Jake shook his head and silently walked out the door, past Fallon. He did not regret leaving. He needed to; he needed a break, a chance to rewind and the opportunity to gather his thoughts. As he opened the truck door, he realised he had left the glass model on the workshop table, with all the pen markings and corrections he needed. Figuring it would be fine to leave it till tomorrow, he dispelled all thoughts of returning to the Coroner’s office and headed straight home.

Part of him wondered what they were doing in Jo’s place while he was away. The other part of him wanted to forget all about the task at hand. He was tired and sleep came fast.

***

He was dreaming – he was sure he was. The banging sounds he was hearing had to be part of his dream. He braved open an eye and glanced at his radio-alarm clock. Nine-thirty, on the dot. He was not dreaming.
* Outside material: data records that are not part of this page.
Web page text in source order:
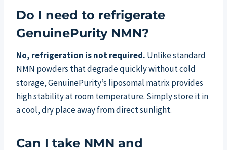
Do I need to refrigerate
GenuinePurity NMN?
No, refrigeration is not required. Unlike standard
NMN powders that degrade quickly without cold
storage, GenuinePurity’s liposomal matrix provides
high stability at room temperature. Simply store it in
a cool, dry place away from direct sunlight.
Can I take NMN and
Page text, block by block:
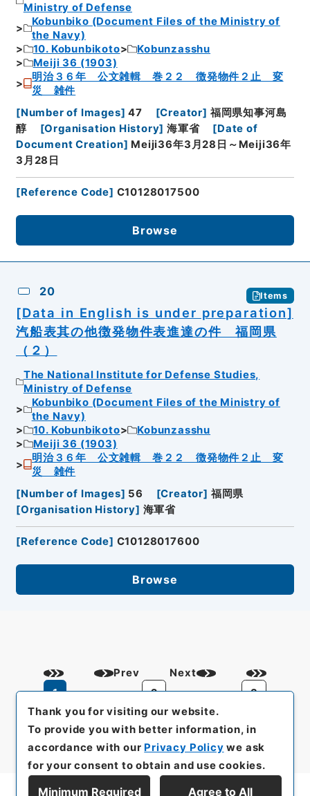
Ministry of Defense
Kobunbiko (Document Files of the Ministry of
the Navy)
10. Kobunbikoto
Kobunzasshu
Meiji 36 (1903)
明治３６年 公文雑輯 巻２２ 徴発物件２止 変
災 雑件
[Number of Images] 47 [Creator] 福岡県知事河島
醇
[Organisation History] 海軍省 [Date of
Document Creation] Meiji36年3月28日～Meiji36年
3月28日
[Reference Code] C10128017500
Browse
20 Items
[Data in English is under preparation]
汽船表其の他徴発物件表進達の件 福岡県
（２）
The National Institute for Defense Studies,
Ministry of Defense
Kobunbiko (Document Files of the Ministry of
the Navy)
10. Kobunbikoto
Kobunzasshu
Meiji 36 (1903)
明治３６年 公文雑輯 巻２２ 徴発物件２止 変
災 雑件
[Number of Images] 56 [Creator] 福岡県
[Organisation History] 海軍省
[Reference Code] C10128017600
Browse
Prev
1
2 3
Next
Thank you for visiting our website.
To provide you with better information, in
accordance with our Privacy Policy we ask
for your consent to obtain and use cookies.
Minimum Required Agree to All
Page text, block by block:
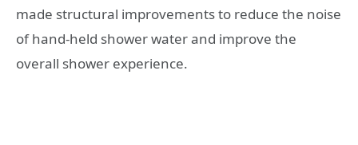
made structural improvements to reduce the noise
of hand-held shower water and improve the
overall shower experience.
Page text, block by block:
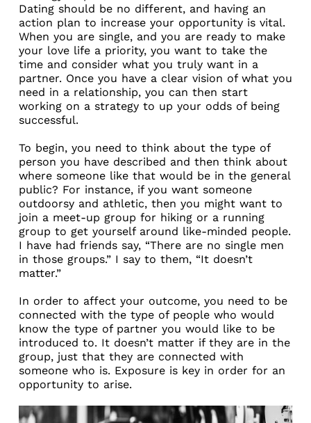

Someone was at his door; and whoever it was definitely did not possess patience. It was a virtue, after all.

Forcing himself and bracing his body which felt like it had been battered, he pushed away from the bed and head straight to the door. The banging was now constant. Rude people. He had surrounded himself with rude people.

“So help me God if you keep pounding on my door, I am going to rip your arms off your...” he was stopped mid-ramble by the sight of Fallon.

“Get the fuck up, will ya? We have work to do. And you goin' to rip my arms off? I dare you to try, shit head. I’ll wait while you shower. You got food in this place or am I going to have to starve while you shower?” Fallon pushed.

“There’s stale bread on the kitchen counter, it matches your foul personality,” Jake said as he walked back to his room. He thought he heard Fallon snicker and was momentarily proud of himself.

He took his time in the shower, he figured Fallon could wait. Almost an hour after Fallon’s arrival, Jake emerged from his room only to find Fallon sleeping, mouth open and drooling on his kitchen table.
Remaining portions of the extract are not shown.